# kerdi board???anyone seen it or have it yet



## opiethetileman (Apr 7, 2005)

man this whole kerdi board thing is for the birds. Still they cant produce it??? Had 2 sold jobs with it. But its hard to sell it to a HO and they love it but ya cant produce it. I had a shower sold. The HO loved it and I told them it would be on between theese dates. And now still no board. Schulter is making us look like liars and bad hacks. The HO are interested in the product and they are re arranging their lives for us to work in their home. Hell the one guy took off a week from work. So he lost his paid vacation for no show of a product. I was called a liar and hack by them. Gee why i am startint to belive in the whole board thing anything more at all.

I also heard they are still making the board???and will be made as orderes come in. Wish Schulter would give us a update from orange koolaide land once and foreall.. Or maybe they should give everyone a free shower kit to try for being patient. We know canada has it.but what about the good ole USA..

I guess I will just go back to my one and only trust worthy manufactuer. that produces what they say when they say. Nothing like laticrete and hydroban.


----------



## Kent Whitten (Mar 24, 2006)

You want them to fix their product so you won't be called a liar and a hack?


----------



## opiethetileman (Apr 7, 2005)

yeah well this HO researched the whole board and was set on using it. keepo hearing its gonna be here this date and that. They (schulter) are having problems then they need to post it on their webpage


----------



## HS345 (Jan 20, 2008)

opiethetileman said:


> yeah well this HO researched the whole board and was set on using it. keepo hearing its gonna be here this date and that. They (schulter) are having problems then they need to post it on their webpage


So how does that make you a liar and a hack? And, if a customer called you that due to something beyond your control, then you are probably better off without that customer. 

If you have not been able to get the stuff Ope, why do you keep on selling it?

Not trying to be a jerk, just trying to understand.

I'm attending a Kerdi Board seminar Friday, I'll ask what the deal is.


----------



## angus242 (Oct 20, 2007)

I have seen sporadic reports of distributors getting _some_.


----------



## opiethetileman (Apr 7, 2005)

funny thing is greg i know you are not a jerk. I wanted to be the first one to use in jacksonville. The first job i sold and couldnt wait so I did the plywood countertops..The second job the HO researched when i explained kedri to him for his shower. Then i get a email and he wants kerdi board. I belive in the product yes. But ya have to have it to use it for say. Yeah i am venting its what we do ya know.


----------



## katoman (Apr 26, 2009)

I've got two showers to do ten days from now. Schluter didn't have the 96 x 48 sheets, so I had to go with 64 x 48" sheets. Means one joint to tape, but at least I'm getting it.

Some HO are very up on current products. Those who want Schluter, want it. This HO tried to get another price on their project, and could not find another certified installer.

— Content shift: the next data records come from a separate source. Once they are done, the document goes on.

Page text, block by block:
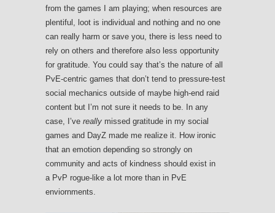
from the games I am playing; when resources are
plentiful, loot is individual and nothing and no one
can really harm or save you, there is less need to
rely on others and therefore also less opportunity
for gratitude. You could say that’s the nature of all
PvE-centric games that don’t tend to pressure-test
social mechanics outside of maybe high-end raid
content but I’m not sure it needs to be. In any
case, I’ve really missed gratitude in my social
games and DayZ made me realize it. How ironic
that an emotion depending so strongly on
community and acts of kindness should exist in
a PvP rogue-like a lot more than in PvE
enviornments.
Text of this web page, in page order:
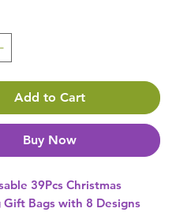
Add to Cart
Buy Now
39Pcs Christmas
Bags with 8 Designs
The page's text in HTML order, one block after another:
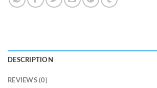
DESCRIPTION
REVIEWS (0)
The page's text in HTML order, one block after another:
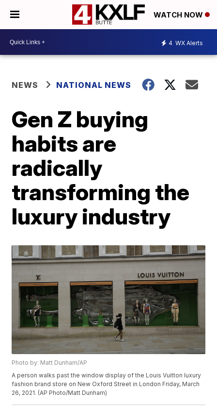
WATCH NOW
4 WX Alerts
NEWS NATIONAL NEWS
Gen Z buying
habits are
radically
transforming the
luxury industry
Photo by: Matt Dunham/AP
A person walks past the window display of the Louis Vuitton luxury
fashion brand store on New Oxford Street in London Friday, March
26, 2021. (AP Photo/Matt Dunham)
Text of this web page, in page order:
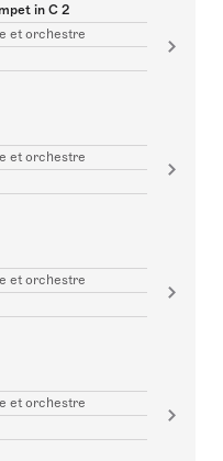
in C 2
et orchestre
et orchestre
et orchestre
et orchestre
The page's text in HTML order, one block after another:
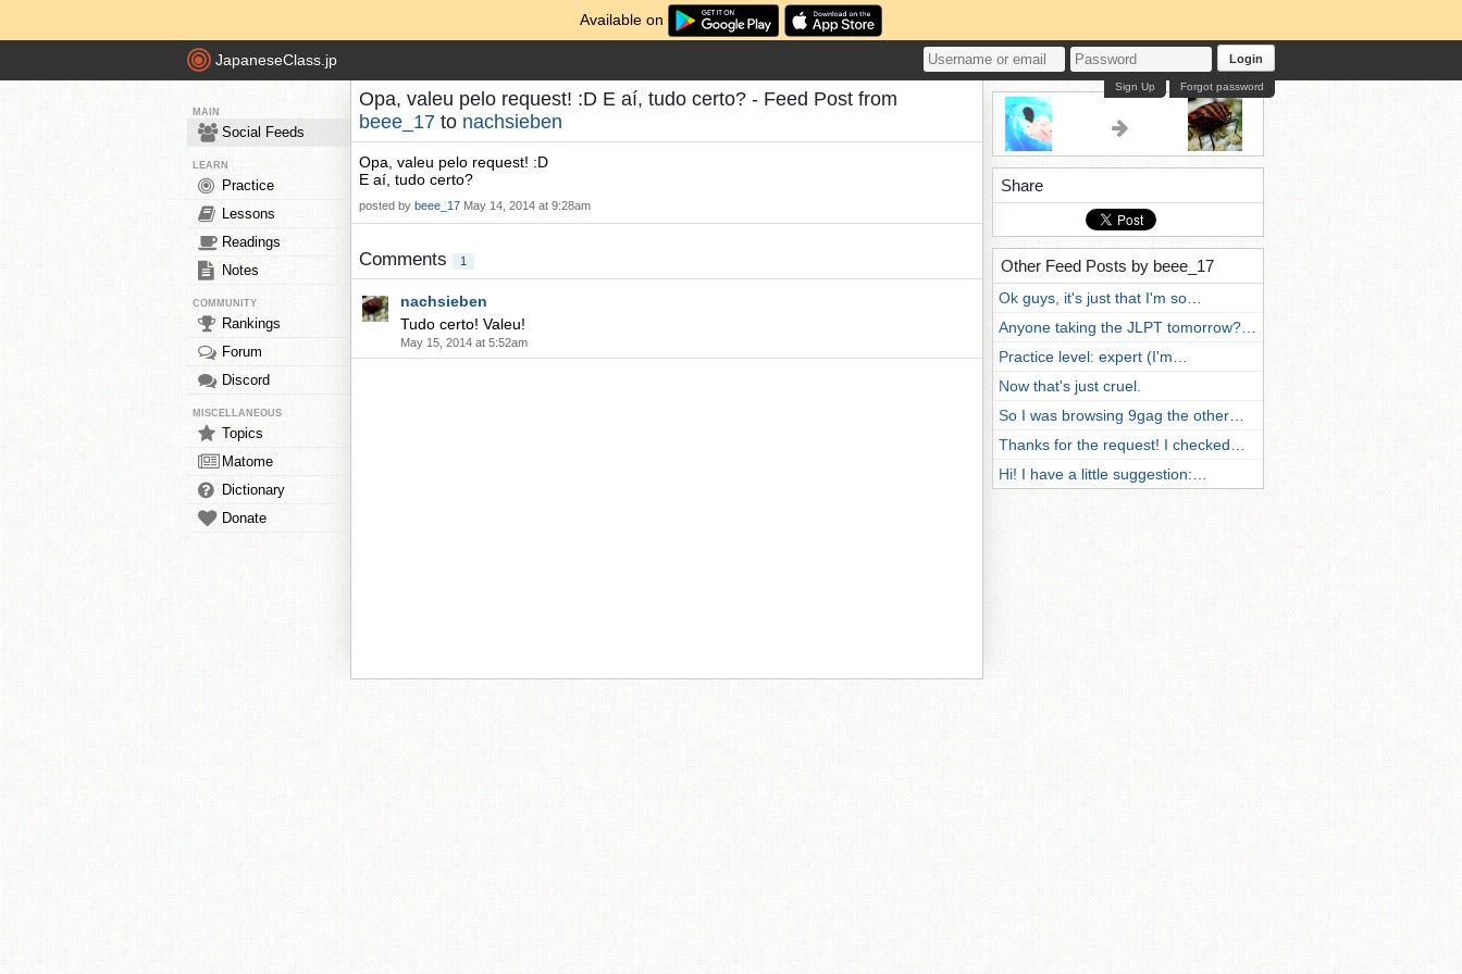
Available on
JapaneseClass.jp Login
Forgot password
Sign Up
MAIN
Social Feeds
LEARN
Practice
Lessons
Readings
Notes
COMMUNITY
Rankings
Forum
Discord
MISCELLANEOUS
Topics
Matome
Dictionary
Donate
Opa, valeu pelo request! :D E aí, tudo certo? - Feed Post from
beee_17 to nachsieben
Opa, valeu pelo request! :D
E aí, tudo certo?
posted by beee_17 May 14, 2014 at 9:28am
Comments 1
nachsieben
Tudo certo! Valeu!
May 15, 2014 at 5:52am
Share
Other Feed Posts by beee_17
Ok guys, it's just that I'm so…
Anyone taking the JLPT tomorrow?…
Practice level: expert (I'm…
Now that's just cruel.
So I was browsing 9gag the other…
Thanks for the request! I checked…
Hi! I have a little suggestion:…

Bonus for me, 'cause I charged them large. :thumbup:


----------



## angus242 (Oct 20, 2007)

I don't think I'll use it on total bath remodels. But if I'm doing just a custom shower, I'll consider it. Price will really determine the path. I just saw yesterday my beloved DensArmor is $16.xx per 4x8 sheet 

I also received pricing for 3'x5'x1/2" wedi Panel for $37. Kinda hard to choose Kerdi-Board when you see that.






oh yeah...and it's actually available :clap:


----------



## bconley (Mar 8, 2009)

I went to the Kerdi Board seminar, while I think the stuff is great I don't see that great of a benefit in using it in a shower instead of standard Kerdi.
It is the structural aspects of it that will be the most beneficial, such as building walls, benches tub decks, curbs etc.


----------



## katoman (Apr 26, 2009)

I went with the kerdi in the showers because it's fast.

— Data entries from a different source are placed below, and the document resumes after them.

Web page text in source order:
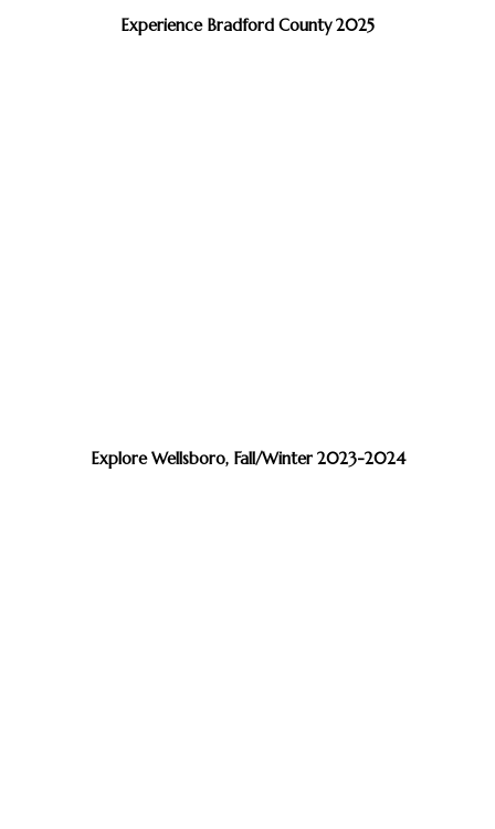
Experience Bradford County 2025
Explore Wellsboro, Fall/Winter 2023-2024
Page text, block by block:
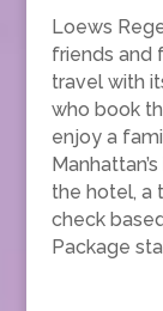
Loews
friends and
travel with
who book
enjoy a
the hotel, a
check
Package
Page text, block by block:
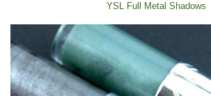
YSL Full Metal Shadows
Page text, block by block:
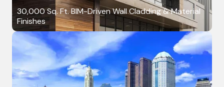
30,000 Sq. Ft. BIM-Driven Wall Cladding & Material
Finishes
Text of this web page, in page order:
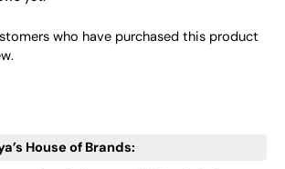
who have purchased this product
House of Brands:
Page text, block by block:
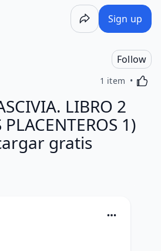
Sign up
Follow
1 item
LIBRO 2
PLACENTEROS 1)
gratis
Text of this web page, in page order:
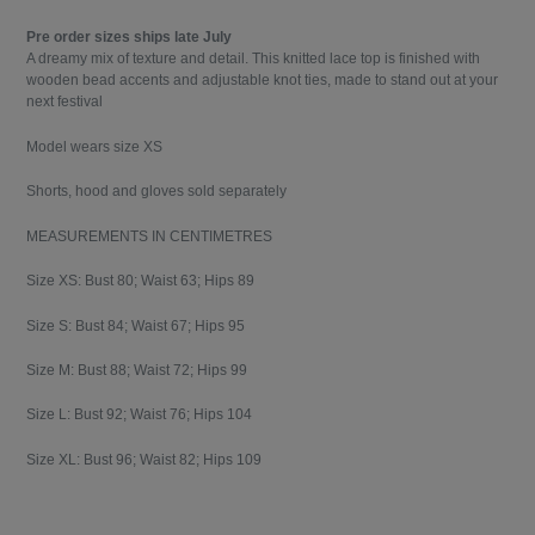
Pre order sizes ships late July
A dreamy mix of texture and detail. This knitted lace top is finished with
wooden bead accents and adjustable knot ties, made to stand out at your
next festival
Model wears size XS
Shorts, hood and gloves sold separately
MEASUREMENTS IN CENTIMETRES
Size XS: Bust 80; Waist 63; Hips 89
Size S: Bust 84; Waist 67; Hips 95
Size M: Bust 88; Waist 72; Hips 99
Size L: Bust 92; Waist 76; Hips 104
Size XL: Bust 96; Waist 82; Hips 109

Cuts easy, screw it on, tape your corners and you're done.

I tried to do a price comparison between using the Kerdi board and Kerdi over another substrate, and I don't think there's too much difference in cost.

It's the time saved that is the factor.


----------



## Ceramictec (Feb 14, 2008)

opiethetileman said:


> I wanted to be the first one to use in jacksonville


a little birdie told me a few already did some installs in Florida. 

contact your Rep :laughing:


----------



## opiethetileman (Apr 7, 2005)

yeah well to be honest i wont kiss a reps 6....and I would pay for the stuff i am not out for something free and off to the next. Funny how its still not out and we are at the end of june. My rep doesnt call me. he calls everyone else and people that wont even use it. i dont have time to chase lost sheep or count owls. I have work that needs to be done. i asked if anyone has seen it in a wharehouse. That is what the thread is about not jabs at other people.




where is the eject button Angus?????


----------



## angus242 (Oct 20, 2007)

Dan, 

Our little site here isn't so fancy. We don't have no stinkin buttons.




We only have cool signs:







:clap:


----------



## Ceramictec (Feb 14, 2008)

Dan, 

seems you are familiar with the eject button on tile forums


----------



## angus242 (Oct 20, 2007)

No eject buttons here....


Just cool signs.


----------



## HS345 (Jan 20, 2008)

Hey Brian, and Dan, you two should either get a room, or avail yourselves of this useful tool.


----------



## Ceramictec (Feb 14, 2008)

huh, what did you say ? :laughing:


----------



## HS345 (Jan 20, 2008)

I **** hair you. :laughing:


----------



## opiethetileman (Apr 7, 2005)

right this whole thread was a topic not a train wreck. this is not a mud box or anything. I was asking a true question. Yes am right to the point. Thats the way it should be. I was honestly asking if anyone esle out there has physicly seen the stuff stocked up in a building. yes I know they are having issues getting it out and such. I am not bashing them.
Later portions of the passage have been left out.